E.A. took a rolled-up tabloid out of the hip pocket of his jeans and dropped it in Gran's lap. The
Weekly World News
. Her black eyes snapped as she read the front-page headline:
PRESIDENT GREETS ALIENS ON WHITE HOUSE LAWN
. The accompanying photograph showed the chief executive watching a gigantic saucer hovering just over the Rose Garden.

Gran's face was as wizened and sour as a dried crab apple. As Gypsy had explained to E.A., Bucky Dent's pop-fly home run had been the perfect excuse for Gran to take to her wheelchair, even though there wasn't the least thing wrong with her. Moreover, Gran claimed that the unwelcome surprise of getting pregnant after she believed she was safely past childbearing age—Gran detested children almost as much as she detested the Red Sox—had further contributed to her permanent posttraumatic stress. “I was going through the change when I had your mother,” she liked to tell E.A. with grim satisfaction. “That's probably what's wrong with Gypsy Lee.” E.A. didn't think there was anything wrong with Gypsy Lee. He couldn't imagine a better mother, and the only change he'd ever detected in Gran was a rather steady progression over the years from mean to meaner.

Gypsy Lee came in from the parlor. “Hi, sweetie.” She ruffled E.A.'s hair and patted Gran on the shoulder and straightened the frayed throw rug on the old woman's lap. Noticing the tabloid headline, she laughed.

“Stranger things have happened,” Gran said.

“Like what?” E.A. said, as Gypsy began to fry bologna slices for supper.

“Do you think the
News
would print it if it wasn't fit to print?” Gran said.

Gypsy winked at E.A. “I can't decide who to be tonight,” she said. “Any ideas?”

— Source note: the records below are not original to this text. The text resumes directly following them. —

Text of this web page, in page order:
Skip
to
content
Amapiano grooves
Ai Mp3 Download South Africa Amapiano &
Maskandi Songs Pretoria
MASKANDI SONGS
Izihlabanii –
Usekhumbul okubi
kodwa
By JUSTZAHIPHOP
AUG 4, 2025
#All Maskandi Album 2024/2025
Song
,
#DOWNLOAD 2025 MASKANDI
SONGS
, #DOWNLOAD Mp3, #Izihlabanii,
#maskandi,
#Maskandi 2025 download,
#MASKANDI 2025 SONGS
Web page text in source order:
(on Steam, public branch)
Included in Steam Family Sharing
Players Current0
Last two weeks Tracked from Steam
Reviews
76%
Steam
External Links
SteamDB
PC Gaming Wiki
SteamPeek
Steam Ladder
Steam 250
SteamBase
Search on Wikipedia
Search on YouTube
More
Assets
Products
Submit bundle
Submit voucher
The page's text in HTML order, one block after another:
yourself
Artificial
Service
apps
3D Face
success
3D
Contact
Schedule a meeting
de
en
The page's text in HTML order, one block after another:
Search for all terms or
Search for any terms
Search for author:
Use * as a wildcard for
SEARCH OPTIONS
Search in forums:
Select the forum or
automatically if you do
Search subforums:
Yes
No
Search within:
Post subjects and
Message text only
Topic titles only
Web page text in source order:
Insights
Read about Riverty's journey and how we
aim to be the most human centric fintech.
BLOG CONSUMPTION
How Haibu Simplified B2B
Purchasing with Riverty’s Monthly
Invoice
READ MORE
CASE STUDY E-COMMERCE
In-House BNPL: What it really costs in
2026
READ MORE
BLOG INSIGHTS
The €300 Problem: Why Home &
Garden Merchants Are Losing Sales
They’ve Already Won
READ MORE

Gran turned the page. Tami Janis Kage, a twenty-one-year-old model in a bikini from Brisbane, Down Under, smiled up at E.A. Gypsy looked at Tami Janis over Gran's shoulder. “There we go. Bingo.”

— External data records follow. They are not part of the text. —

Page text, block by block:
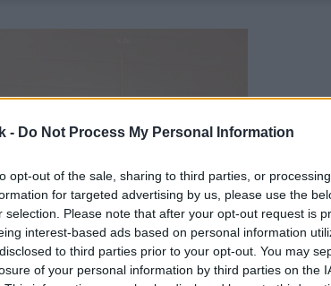
- Do Not Process My Personal Information
opt-out of the sale, sharing to third parties, or
for targeted advertising by us, please use the
selection. Please note that after your opt-out request is
interest-based ads based on personal information
to third parties prior to your opt-out. You may
of your personal information by third parties on the
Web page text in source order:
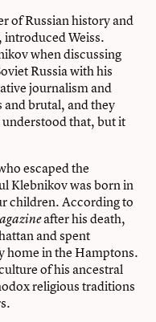
of Russian history and
Weiss.
when discussing
Russia with his
journalism and
brutal, and they
that, but it
escaped the
Klebnikov was born in
children. According to
after his death,
and spent
home in the Hamptons.
of his ancestral
religious traditions
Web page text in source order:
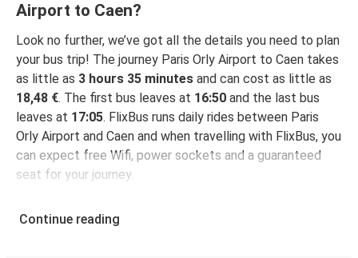
Airport to Caen?
Look no further, we’ve got all the details you need to plan
your bus trip! The journey Paris Orly Airport to Caen takes
as little as 3 hours 35 minutes and can cost as little as
18,48 €. The first bus leaves at 16:50 and the last bus
leaves at 17:05. FlixBus runs daily rides between Paris
Orly Airport and Caen and when travelling with FlixBus, you
can expect free Wifi, power sockets and a guaranteed
seat for your journey.
Continue reading
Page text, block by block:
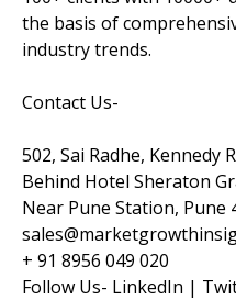
the basis of
industry trends.
Contact Us-
502, Sai Radhe, Kennedy
Behind Hotel Sheraton
Near Pune Station, Pune
+ 91 8956 049 020
Follow Us- LinkedIn |
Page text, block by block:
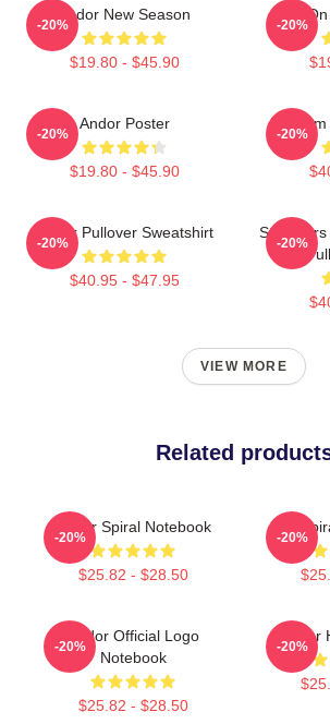
Andor New Season
$19.80 - $45.90
-20% -20%
Andor Poster
$19.80 - $45.90
-20%
Fulcrum
-20%
Andor Pullover Sweatshirt
$40.95 - $47.95
-20%
Star
-20%
VIEW MORE
Related
Andor Spiral Notebook
$25.82 - $28.50
-20% -20%
Andor Official Logo
Notebook
$25.82 - $28.50
-20% -20%
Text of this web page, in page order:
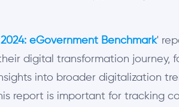
eGovernment Benchmark'
digital transformation journey,
into broader digitalization
report is important for tracking
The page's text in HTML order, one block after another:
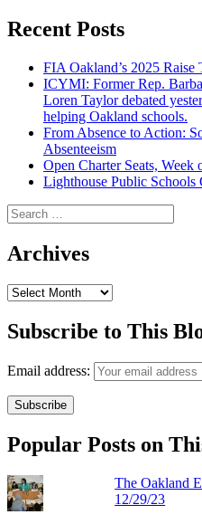
Recent Posts
FIA Oakland’s 2025
ICYMI: Former Rep.
Loren Taylor debated
helping Oakland schools.
From Absence to Action:
Absenteeism
Open Charter Seats, Week
Lighthouse Public Schools
Search
for:
Archives
Archives
Subscribe to This
Email address:
Popular Posts on
The Oakland
12/29/23

E.A. grabbed his fried bologna sandwich, got his red rubber ball and the old Rawlings glove with the padding leaking out that he'd found under the melting snow on the green three springs ago, and went out to the dooryard. He began to replay the Sox's most recent victory over New York, a month and a half before, throwing the rubber ball against the side of the house and catching it to represent each play. “Twenty-seven Outs” he called this game. As E.A. worked his way through the innings, Gran wheeled herself to the kitchen door, propped it open with her chair, and watched with bleak interest. On the slanted roof above the sideways window of his loft bedchamber, a row of young sparrow hawks, hatched out earlier that summer under the rotting eaves, waited for their parents to feed them. High overhead in the evening sky the dark, short-winged chimney swifts that lived in the village church steeple soared and dipped.